First of all, if Bloody Bill Kristol is serious about the notion that Republicans are making a mistake by conflating any of these various "Obama scandals" he might want to ask Chris Wallace to go have a little chat with Neil Cavuto and tell him to simmer down.
June 9, 2013

First of all, if Bloody Bill Kristol is serious about the notion that Republicans are making a mistake by conflating any of these various "Obama scandals" he might want to ask Chris Wallace to go have a little chat with Neil Cavuto and tell him to simmer down.

Second, it's pretty obvious that his advice is going to fall on deaf ears, because he was promptly ignored by Lady McCheney Mary Matalin who, while sitting on the same panel with Kristol, proceeded to do just that.

And third, of course Kristol doesn't think that scooping up the data from millions of American citizens by the NSA is any big deal, but the drummed up IRS "scandal" where those poor teabaggers had to wait for a tax exempt status they never should have been granted in the first place, that is supposedly a national tragedy and a "very serious" abuse of power. Par for the course, it's upside down land over at Faux "News."

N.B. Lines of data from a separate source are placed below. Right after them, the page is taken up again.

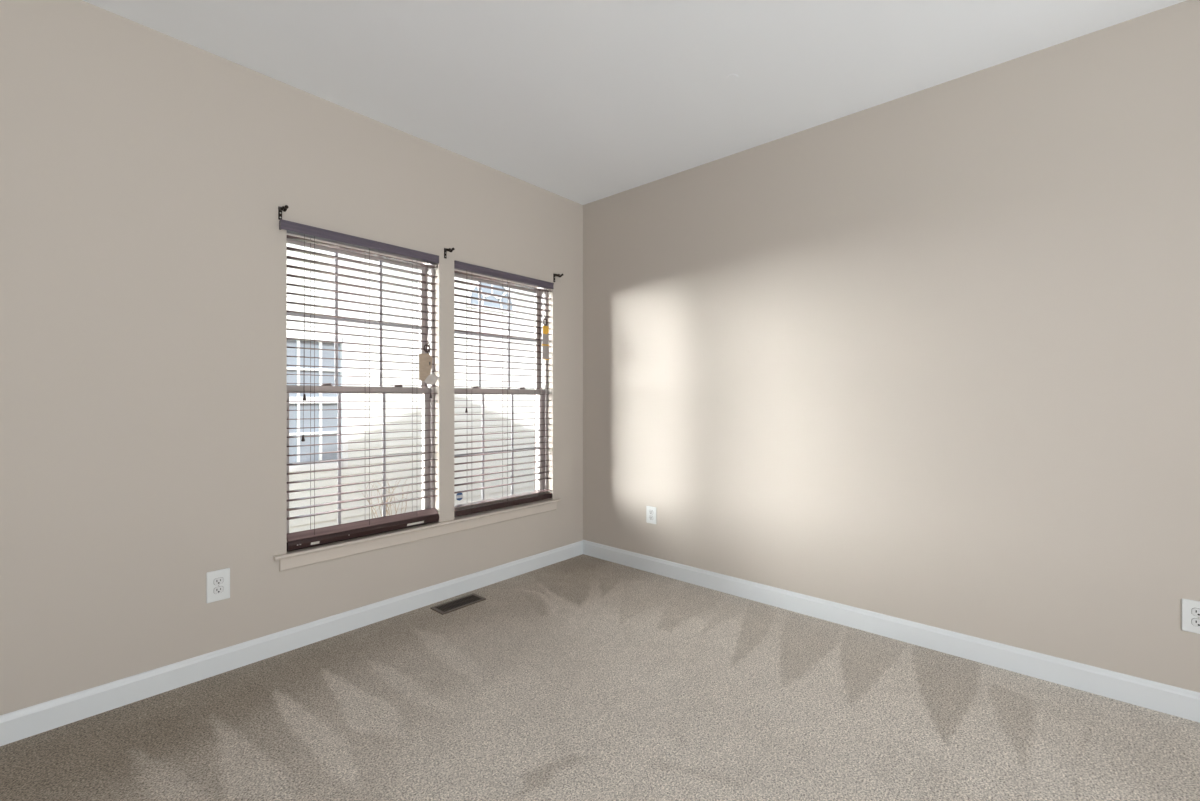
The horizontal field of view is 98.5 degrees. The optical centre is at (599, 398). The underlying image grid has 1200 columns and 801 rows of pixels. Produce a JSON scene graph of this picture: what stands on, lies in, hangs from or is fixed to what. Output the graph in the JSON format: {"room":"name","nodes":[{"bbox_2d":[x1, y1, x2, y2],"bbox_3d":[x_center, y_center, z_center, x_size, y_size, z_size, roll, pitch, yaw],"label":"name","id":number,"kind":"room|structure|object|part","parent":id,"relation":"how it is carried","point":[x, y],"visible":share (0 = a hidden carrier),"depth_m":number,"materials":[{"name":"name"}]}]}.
{"room":"empty bedroom","nodes":[
{"label":"empty bedroom","id":0,"kind":"room"},
{"bbox_2d":[0,0,582,714],"bbox_3d":[-1.751,-0.175,2.359,0.170,2.890,5.000,0,0,41],"label":"wall","id":1,"kind":"structure","parent":0,"point":[146,173],"depth_m":2.19,"materials":[{"name":"paint"}]},
{"bbox_2d":[206,568,229,602],"bbox_3d":[-1.692,0.830,2.291,0.008,0.136,0.086,0,0,41],"label":"wall outlet","id":2,"kind":"object","parent":1,"relation":"attached to","point":[218,581],"visible":1,"depth_m":2.29,"materials":[{"name":"plastic"}]},
{"bbox_2d":[214,586,222,593],"bbox_3d":[-1.690,0.850,2.289,0.002,0.029,0.034,0,0,41],"label":"receptacle","id":3,"kind":"object","parent":2,"relation":"attached to","point":[217,589],"depth_m":2.29,"materials":[{"name":"plastic"}]},
{"bbox_2d":[214,577,222,584],"bbox_3d":[-1.690,0.810,2.289,0.002,0.029,0.034,0,0,41],"label":"receptacle","id":4,"kind":"object","parent":2,"relation":"attached to","point":[217,580],"depth_m":2.29,"materials":[{"name":"plastic"}]},
{"bbox_2d":[278,205,288,219],"bbox_3d":[-1.500,-0.886,2.447,0.091,0.063,0.019,0,0,41],"label":"curtain bracket","id":5,"kind":"object","parent":1,"relation":"attached to","point":[283,208],"visible":0.97,"depth_m":2.46,"materials":[{"name":"brown metal"}]},
{"bbox_3d":[-1.532,-0.886,2.475,0.004,0.063,0.016,0,0,41],"label":"wall plate","id":6,"kind":"part","parent":5,"relation":"part of","materials":[{"name":"brown metal"}]},
{"bbox_2d":[282,205,288,211],"bbox_3d":[-1.483,-0.895,2.432,0.046,0.030,0.015,0,0,41],"label":"cup","id":7,"kind":"object","parent":5,"relation":"on","point":[284,208],"depth_m":2.42,"materials":[{"name":"brown metal"}]},
{"bbox_2d":[0,540,582,745],"bbox_3d":[-1.682,1.169,2.298,0.014,0.103,4.700,0,0,41],"label":"baseboard","id":8,"kind":"structure","parent":1,"relation":"attached to","point":[23,723],"depth_m":2.34,"materials":[{"name":"paint"}]},
{"bbox_2d":[287,233,433,541],"bbox_3d":[-1.330,-0.043,2.884,0.108,1.623,0.825,0,0,41],"label":"window","id":9,"kind":"structure","parent":1,"relation":"in","point":[427,503],"depth_m":2.99,"materials":[{"name":"plastic"}]},
{"bbox_3d":[-1.353,-0.428,2.905,0.026,0.796,0.793,0,0,41],"label":"sash","id":10,"kind":"part","parent":9,"relation":"part of","materials":[{"name":"plastic"}]},
{"bbox_3d":[-1.324,0.332,2.879,0.028,0.796,0.793,0,0,41],"label":"sash","id":11,"kind":"part","parent":9,"relation":"part of","materials":[{"name":"plastic"}]},
{"bbox_2d":[279,219,438,551],"bbox_3d":[-1.265,-0.053,2.802,0.089,1.598,0.854,0,0,41],"label":"blind","id":12,"kind":"object","parent":9,"relation":"attached to","point":[335,533],"visible":0.93,"depth_m":2.77,"materials":[{"name":"brown wood"}]},
{"bbox_3d":[-1.463,-0.317,2.552,0.003,0.995,0.008,0,0,23],"label":"lift cord","id":13,"kind":"part","parent":12,"relation":"part of","materials":[{"name":"fabric"}]},
{"bbox_3d":[-1.462,-0.417,2.554,0.004,0.793,0.002,0,0,41],"label":"lift cord","id":14,"kind":"part","parent":12,"relation":"part of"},
{"bbox_3d":[-1.454,-0.058,2.613,0.055,1.512,0.002,0,0,41],"label":"ladder cord","id":15,"kind":"part","parent":12,"relation":"part of","materials":[{"name":"fabric"}]},
{"bbox_3d":[-1.266,-0.834,2.828,0.049,0.036,0.813,0,0,41],"label":"head rail","id":16,"kind":"part","parent":12,"relation":"part of","materials":[{"name":"brown wood"}]},
{"bbox_3d":[-1.249,0.723,2.813,0.036,0.047,0.815,0,0,41],"label":"rail","id":17,"kind":"part","parent":12,"relation":"part of","materials":[{"name":"brown wood"}]},
{"bbox_3d":[-1.271,-0.058,2.821,0.055,1.512,0.002,0,0,41],"label":"ladder cord","id":18,"kind":"part","parent":12,"relation":"part of","materials":[{"name":"fabric"}]},
{"bbox_3d":[-1.087,-0.058,3.030,0.055,1.512,0.002,0,0,41],"label":"ladder cord","id":19,"kind":"part","parent":12,"relation":"part of","materials":[{"name":"fabric"}]},
{"bbox_2d":[419,353,432,380],"bbox_3d":[-1.024,-0.181,3.035,0.001,0.167,0.087,0,0,41],"label":"tag","id":20,"kind":"object","parent":12,"relation":"hanging from","point":[424,358],"visible":1,"depth_m":3.03,"materials":[{"name":"beige paper"}]},
{"bbox_3d":[-1.019,-0.422,3.047,0.015,0.784,0.050,0,0,41],"label":"tilt cord","id":21,"kind":"part","parent":12,"relation":"part of","materials":[{"name":"fabric"}]},
{"bbox_2d":[424,373,439,384],"bbox_3d":[-0.996,-0.114,3.062,0.003,0.068,0.103,0,0,41],"label":"tag","id":22,"kind":"object","parent":12,"relation":"hanging from","point":[431,379],"visible":1,"depth_m":3.06,"materials":[{"name":"white paper"}]},
{"bbox_2d":[273,499,560,571],"bbox_3d":[-0.944,0.789,3.168,0.096,0.081,1.875,0,0,41],"label":"trim","id":23,"kind":"structure","parent":1,"relation":"attached to","point":[298,558],"depth_m":2.94,"materials":[{"name":"paint"}]},
{"bbox_2d":[444,248,454,257],"bbox_3d":[-0.909,-0.883,3.117,0.091,0.063,0.019,0,0,41],"label":"curtain bracket","id":24,"kind":"object","parent":1,"relation":"attached to","point":[445,249],"visible":1,"depth_m":3.13,"materials":[{"name":"brown metal"}]},
{"bbox_2d":[454,269,546,510],"bbox_3d":[-0.712,-0.043,3.586,0.108,1.623,0.835,0,0,41],"label":"window","id":25,"kind":"structure","parent":1,"relation":"in","point":[475,389],"depth_m":3.77,"materials":[{"name":"plastic"}]},
{"bbox_2d":[456,493,462,500],"bbox_3d":[-0.913,0.637,3.355,0.003,0.054,0.054,0,0,41],"label":"sticker","id":26,"kind":"object","parent":25,"relation":"attached to","point":[459,496],"visible":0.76,"depth_m":3.35,"materials":[{"name":"blue paper"}]},
{"bbox_3d":[-0.735,-0.428,3.606,0.026,0.796,0.803,0,0,41],"label":"sash","id":27,"kind":"part","parent":25,"relation":"part of","materials":[{"name":"plastic"}]},
{"bbox_3d":[-0.706,0.332,3.580,0.028,0.796,0.803,0,0,41],"label":"sash","id":28,"kind":"part","parent":25,"relation":"part of","materials":[{"name":"plastic"}]},
{"bbox_2d":[454,260,553,516],"bbox_3d":[-0.640,-0.058,3.522,0.075,1.588,0.833,0,0,41],"label":"blind","id":29,"kind":"object","parent":25,"relation":"attached to","point":[458,265],"visible":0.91,"depth_m":3.49,"materials":[{"name":"brown wood"}]},
{"bbox_3d":[-0.842,-0.378,3.258,0.002,0.873,0.004,0,0,-27],"label":"lift cord","id":30,"kind":"part","parent":29,"relation":"part of","materials":[{"name":"fabric"}]},
{"bbox_3d":[-0.647,-0.834,3.529,0.049,0.036,0.823,0,0,41],"label":"head rail","id":31,"kind":"part","parent":29,"relation":"part of","materials":[{"name":"brown wood"}]},
{"bbox_3d":[-0.631,0.719,3.514,0.016,0.036,0.823,0,0,41],"label":"rail","id":32,"kind":"part","parent":29,"relation":"part of","materials":[{"name":"brown wood"}]},
{"bbox_3d":[-0.648,-0.058,3.528,0.055,1.512,0.002,0,0,41],"label":"ladder cord","id":33,"kind":"part","parent":29,"relation":"part of","materials":[{"name":"fabric"}]},
{"bbox_3d":[-0.400,-0.077,3.750,0.016,1.474,0.048,0,0,41],"label":"tilt cord","id":34,"kind":"part","parent":29,"relation":"part of","materials":[{"name":"fabric"}]},
{"bbox_2d":[542,326,548,359],"bbox_3d":[-0.395,-0.403,3.747,0.002,0.245,0.071,0,0,41],"label":"tag","id":35,"kind":"object","parent":29,"relation":"hanging from","point":[545,351],"visible":1,"depth_m":3.75,"materials":[{"name":"yellow paper"}]},
{"bbox_2d":[553,273,563,281],"bbox_3d":[-0.306,-0.893,3.802,0.091,0.063,0.019,0,0,41],"label":"curtain bracket","id":36,"kind":"object","parent":1,"relation":"attached to","point":[554,275],"visible":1,"depth_m":3.81,"materials":[{"name":"brown metal"}]},
{"bbox_2d":[535,395,535,489],"bbox_3d":[1.098,0.250,5.746,0.028,3.740,13.850,0,0,41],"label":"wall","id":37,"kind":"structure","parent":0,"point":[535,395],"depth_m":3.95,"materials":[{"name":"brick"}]},
{"bbox_2d":[0,554,1199,800],"bbox_3d":[0.210,1.220,-1.368,7.700,0.001,7.700,0,0,41],"label":"floor","id":38,"kind":"structure","parent":0,"point":[583,677],"depth_m":1.94,"materials":[{"name":"carpet"}]},
{"bbox_2d":[430,593,485,614],"bbox_3d":[-0.837,1.217,3.064,0.130,0.006,0.296,0,0,41],"label":"floor vent","id":39,"kind":"object","parent":38,"relation":"in","point":[462,602],"visible":1,"depth_m":3.06,"materials":[{"name":"brown metal"}]},
{"bbox_2d":[437,595,479,611],"bbox_3d":[-0.837,1.217,3.064,0.096,0.004,0.262,0,0,41],"label":"grille","id":40,"kind":"object","parent":39,"relation":"attached to","point":[459,603],"depth_m":3.06,"materials":[{"name":"brown metal"}]},
{"bbox_2d":[83,0,1186,204],"bbox_3d":[0.069,-1.570,0.756,5.020,0.100,5.000,0,0,41],"label":"ceiling","id":41,"kind":"structure","parent":0,"point":[583,102],"depth_m":2.32,"materials":[{"name":"paint"}]},
{"bbox_2d":[583,0,1199,692],"bbox_3d":[1.736,-0.175,2.519,4.850,2.890,0.150,0,0,41],"label":"wall","id":42,"kind":"structure","parent":0,"point":[930,356],"depth_m":2.49,"materials":[{"name":"paint"}]},
{"bbox_2d":[646,506,655,523],"bbox_3d":[0.359,0.819,3.626,0.086,0.120,0.008,0,0,41],"label":"wall outlet","id":43,"kind":"object","parent":42,"relation":"attached to","point":[650,511],"visible":1,"depth_m":3.63,"materials":[{"name":"plastic"}]},
{"bbox_2d":[583,540,1199,722],"bbox_3d":[1.625,1.166,2.508,4.700,0.108,0.014,0,0,41],"label":"baseboard","id":44,"kind":"structure","parent":42,"relation":"attached to","point":[1164,698],"depth_m":2.48,"materials":[{"name":"paint"}]},
{"bbox_2d":[1182,598,1199,633],"bbox_3d":[2.261,0.828,1.951,0.086,0.123,0.008,0,0,41],"label":"wall outlet","id":45,"kind":"object","parent":42,"relation":"attached to","point":[1190,609],"visible":1,"depth_m":1.96,"materials":[{"name":"plastic"}]},
{"bbox_2d":[1192,618,1199,626],"bbox_3d":[2.259,0.848,1.949,0.034,0.029,0.002,0,0,41],"label":"receptacle","id":46,"kind":"object","parent":45,"relation":"attached to","point":[1195,621],"depth_m":1.95,"materials":[{"name":"plastic"}]},
{"bbox_2d":[1192,608,1199,616],"bbox_3d":[2.259,0.808,1.949,0.034,0.029,0.002,0,0,41],"label":"receptacle","id":47,"kind":"object","parent":45,"relation":"attached to","point":[1195,611],"depth_m":1.95,"materials":[{"name":"plastic"}]},
{"label":"outside","id":48,"kind":"structure","parent":0,"visible":0},
{"bbox_3d":[-22.709,2.270,23.952,59.830,0.300,80.000,0,0,41],"label":"ground","id":49,"kind":"structure","parent":48,"visible":0},
{"bbox_2d":[359,481,408,518],"bbox_3d":[-3.158,1.629,7.614,0.427,0.987,0.804,0,0,33],"label":"bare shrub","id":50,"kind":"object","parent":49,"relation":"on","point":[390,505],"visible":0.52,"depth_m":7.59,"materials":[{"name":"beige plant"}]},
{"bbox_2d":[287,243,534,532],"bbox_3d":[-4.225,-1.930,13.000,8.850,8.100,11.600,0,0,41],"label":"outdoor view","id":51,"kind":"structure","parent":49,"relation":"on","point":[392,400],"depth_m":7.93,"materials":[{"name":"white"}]},
{"bbox_3d":[-4.079,0.055,7.235,0.010,1.750,0.860,0,0,41],"label":"pane","id":52,"kind":"part","parent":51,"relation":"part of","materials":[{"name":"clear glass"}]},
{"bbox_3d":[-1.993,-1.920,9.502,0.016,0.480,0.960,0,0,41],"label":"pane","id":53,"kind":"part","parent":51,"relation":"part of","materials":[{"name":"clear glass"}]}
]}

I was hoping we wouldn't see much of Matalin after she and her husband parted ways with CNN. Looks like she landed right where someone as toxic as she is belongs -- on Fox.

WALLACE: Well, Bill, as someone who I suspect thinks that these surveillance programs are a necessary part of the war on terror, do you worry that all the leaks, all the disclosures this week are going to create some sort of backlash?

BILL KRISTOL: I do, particularly because they're coming into context of genuine abuses of government power, especially by the IRS.

I think the big thing to remember is national security is different from internal management of the government. We're dealing with foreign terrorist threats here.

And, secondly, apparently this program really does require court orders to go target particular individuals or groups. You can't just then migrate through the whole database and data mine and say this looks suspicious.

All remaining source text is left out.